Rebuilding capability in the Treasury’s core work would reduce pressure on staff, improve outcomes in external surveys, and help it in its role as adviser to the government.
But there seems to be a schism within the Treasury.
Some have taken the government’s wellbeing agenda to heart, and put it within an economic framework of a kind. Others seem to have taken the wellbeing agenda to mean rigour is passé, quantification is bad, and advice should be based on holistic views that lack an underlying economic framework. In that view, little economic expertise is needed in policy analysis beyond that, which can be provided in a few days of training sessions on-the-job.
George Mason University Professor of Economics Peter Boettke likes to say economics puts parameters on our utopias. Putting the different measures of wellbeing into a consistent cost-benefit framework reminds us that we live in a world of trade-offs. Resources put to the pursuit of one wellbeing objective are generally resources not put toward the pursuit of another.
Getting rigorous assessments of the effects of policy is needed if the government’s wellbeing agenda is to be taken seriously.
New secretary soon
All that then brings us back to the Heartwork card game. Big organisations like the Treasury will have this kind of thing. But, even if it helps staff to better understand themselves and each other, it is far from addressing the underlying problem at the Treasury. Worse, it feeds into a sense of “wellbeing as woo” at the Treasury. Even worse, can you imagine being one of the relatively few remaining economists at the Treasury and being asked to play a game about your sun and moon feelings?
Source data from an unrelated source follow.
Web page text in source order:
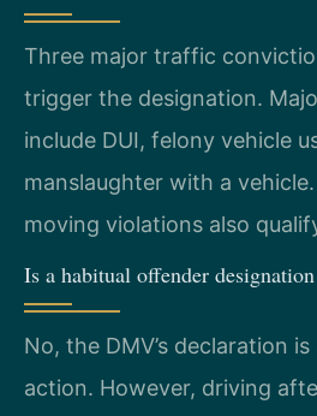
Three major traffic
trigger the designation.
include DUI, felony vehicle
manslaughter with a
moving violations also
Is a habitual offender
No, the DMV’s declaration
action. However, driving
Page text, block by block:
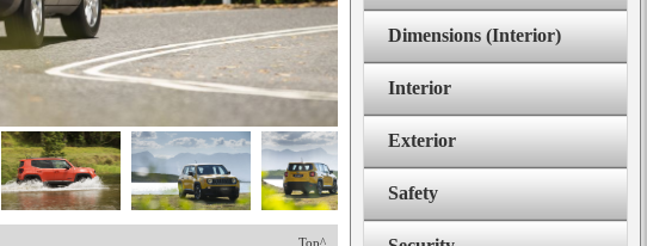
Top^
Dimensions (Interior)
Interior
Exterior
Safety
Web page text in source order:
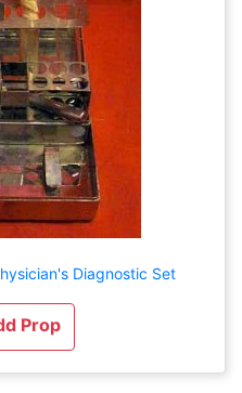
Diagnostic Set
Prop
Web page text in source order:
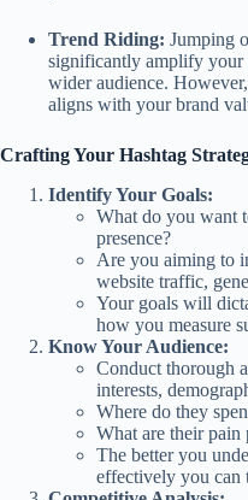
Trend Riding: Jumping
significantly amplify your
wider audience.
aligns with your brand
Crafting Your Hashtag
Identify Your Goals:
What do you want
presence?
Are you aiming to
website traffic,
Your goals will
how you measure
Know Your Audience:
Conduct thorough
interests,
Where do they
What are their pain
The better you
effectively you can
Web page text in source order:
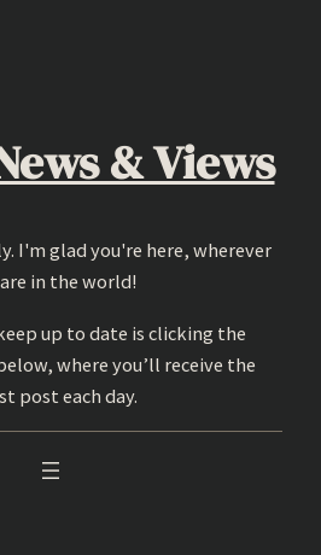
& Views
I'm glad you're here, wherever
in the world!
up to date is clicking the
where you’ll receive the
post each day.
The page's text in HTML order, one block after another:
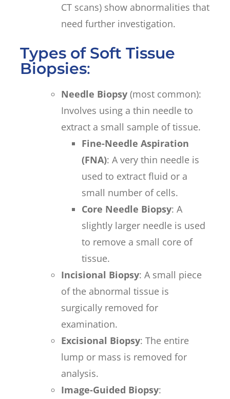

A Treasury that addresses symptoms of the underlying problem with sun and moon games rather than by strengthening its capabilities may not be a Treasury that can do its necessary part in improving the quality of government services under the wellbeing agenda. It is remarkable that two senior Treasury managers have made the wellbeing game a priority.
Secretary Gabriel Makhlouf’s tenure as chief executive ends mid-year. Although no announcements have yet been made about his successor, it is critically important that a strong appointment be made. The Treasury needs to be able to rebuild its core capabilities and needs a chief executive who takes that work seriously. But it is hard to throw a stone in Wellington without hitting someone who will tell you it is not in the interest of the state services commissioner to provide a strong appointment.
I very much hope Finance Minister Grant Robertson will be watching this appointment process closely and ensuring that the candidate can provide him the kind of Treasury he needs. It is important. We may all yet wind up with moon feelings otherwise.